# Transcend Failing to Replace MicroSD Cards in Warranty



## radhesh_p (Oct 1, 2013)

Hi Team,

I have been following up with Trancend and its Service RMA (Accell Frontline) since Feb 2013 to replace my non functional MicroSD cards. Had to go all the way to Pune finding out the address of its RMA (Accell Frontline) At the time i surrendered the defective MicroSD cards the representative at the service center who innitiated my tickets told me that it will take 2 to 3 months for the replacement. This was a complete shock to me, but i was left with no other choice than to wait for the said time for the replacement.

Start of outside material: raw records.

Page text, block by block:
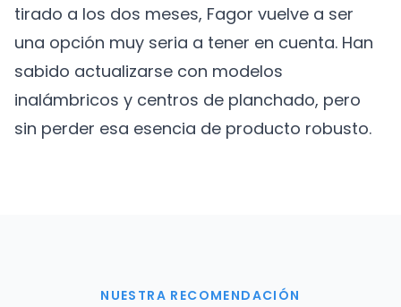
tirado a los dos meses, Fagor vuelve a ser
una opción muy seria a tener en cuenta. Han
sabido actualizarse con modelos
inalámbricos y centros de planchado, pero
sin perder esa esencia de producto robusto.
NUESTRA RECOMENDACIÓN
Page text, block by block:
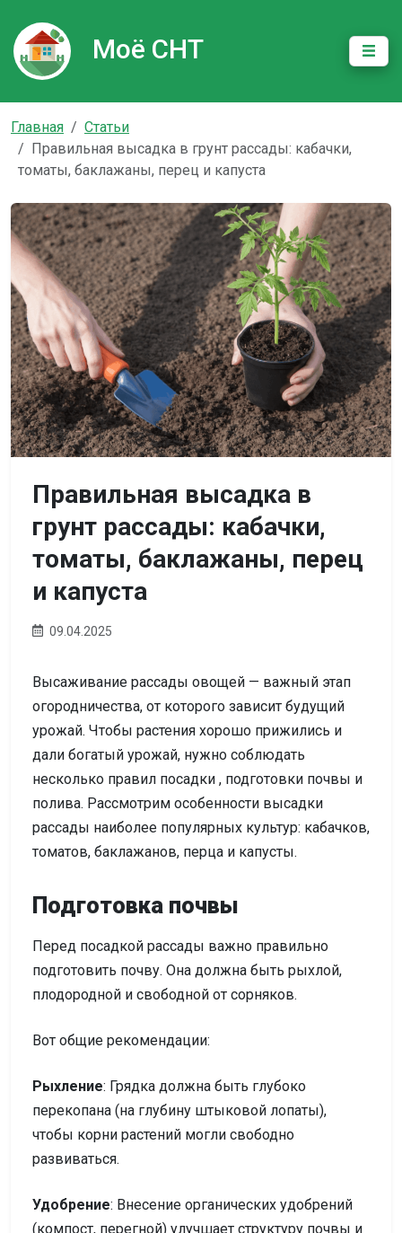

Call ID for 32GB MicroSD card: TSCPUN130000408DW
Call ID for 8GB MicroSD card: TSCPUN130000943DW

Since last 7 months there has been so many reminder mails sent to Transcend. When i finally told them i will be going to the consumer court then one Ms. Angela Wang (angela_wang@transcend-info.com) replied on 22Aug2013 that they have a shipment approaching and will close my cases ASAP and appologised for the delay.

Since then i have had numerous interactions with Accell Frontline representative, Mr. Thiyagarajan(s.thiyagarajan@accelfrontline.in) As per his communication between me i was told that Accell Frontline is still waiting for the shipment from Transcend. 

So i again was tracking my issue with Transcend. On 23Sep2013 i received a mail from Mr. Shankar Patel (info@ananditinfotech.in) asking me my address for the delivery. It seems from the mail chain that Ms. Angela from Transcend had asked Mr. Shankar from AnandITInfotech to handle my cases.

Since then im waiting and there has been no responce henceforth nor have i received any update. The status of my cases are still the same. I am yet  to receive the replacement.

Transcend is a total ripoff when it comes to service. 
Other companies simply replace the defective ones at the retail stores


----------